Письма с фронта. 1914-1917 год - Андрей Снесарев
Шрифт:
Интервал:
Московское совещание кончилось, и оно вряд ли кого убедило или успокоило. А относительно армии мы, военные, приходим к заключению, что вынесенных испытаний, по-видимому, еще мало, чтобы понять ошибки, и только дальнейшая потеря до Днепра или Риги с Петроградом научат кого-то уму-разуму. Если Бог захочет сделать человека нечистым, он отнимет у него разум… Как это справедливо, и не только по отношению к отдельным людям, а и к целым группам и даже нациям.

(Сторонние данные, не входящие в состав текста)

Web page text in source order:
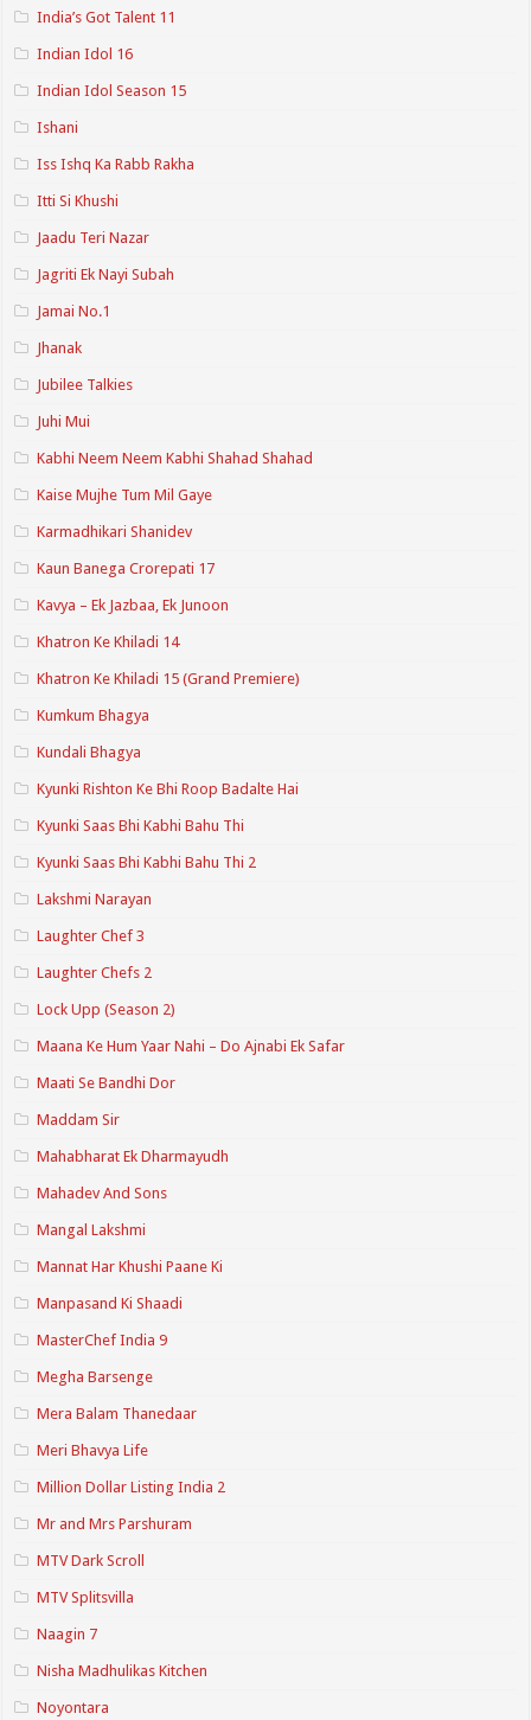
India’s Got Talent 11
Indian Idol 16
Indian Idol Season 15
Ishani
Iss Ishq Ka Rabb Rakha
Itti Si Khushi
Jaadu Teri Nazar
Jagriti Ek Nayi Subah
Jamai No.1
Jhanak
Jubilee Talkies
Juhi Mui
Kabhi Neem Neem Kabhi Shahad Shahad
Kaise Mujhe Tum Mil Gaye
Karmadhikari Shanidev
Kaun Banega Crorepati 17
Kavya – Ek Jazbaa, Ek Junoon
Khatron Ke Khiladi 14
Khatron Ke Khiladi 15 (Grand Premiere)
Kumkum Bhagya
Kundali Bhagya
Kyunki Rishton Ke Bhi Roop Badalte Hai
Kyunki Saas Bhi Kabhi Bahu Thi
Kyunki Saas Bhi Kabhi Bahu Thi 2
Lakshmi Narayan
Laughter Chef 3
Laughter Chefs 2
Lock Upp (Season 2)
Maana Ke Hum Yaar Nahi – Do Ajnabi Ek Safar
Maati Se Bandhi Dor
Maddam Sir
Mahabharat Ek Dharmayudh
Mahadev And Sons
Mangal Lakshmi
Mannat Har Khushi Paane Ki
Manpasand Ki Shaadi
MasterChef India 9
Megha Barsenge
Mera Balam Thanedaar
Meri Bhavya Life
Million Dollar Listing India 2
Mr and Mrs Parshuram
MTV Dark Scroll
MTV Splitsvilla
Naagin 7
Nisha Madhulikas Kitchen
Noyontara

Мне сейчас, напр[имер], вспоминаются постановления железнодорожников: не исполнять приказания инженеров, которые принадлежат к кадетам, или не пускать ночные поезда, чтобы трудящийся люд отдыхал, или не смазывать оси вагонов 1-го класса, так как в них едут буржуи… ведь это прямо картинка из сумасшедшего дома, да и вся-то наша бедная страна похожа на сплошной бедлам. Вспоминается мне другая картинка, увы, не смешная: фронт прорван, и для восстановления его подводится полк; вместо того чтобы идти, начинается митинг; 18 ораторов красиво и сильно доказывают, что нужно идти, что постыдно не выручать товарищей, что позор тем, которые не идут и т. п.; в стороне молча стоял ком[андую]щий полком полк[овник] 3-ий и плакал… он, как и другие, знал, что уже 12 часов тому назад нужна была немедленная помощь. После митинга пошли, а от первой шрапнели бросились назад с криками: «Офицеры нас ведут на убой…» И все-таки Церетели на моск[овском] совещ[ании] высказывает надежду на улучшение дел и на возврат (это мы не поняли, разве она отдана?) Риги. Раз уже этот грузин похвастал 18 июня, пора бы ему отказаться от пророчеств: это не его ремесло.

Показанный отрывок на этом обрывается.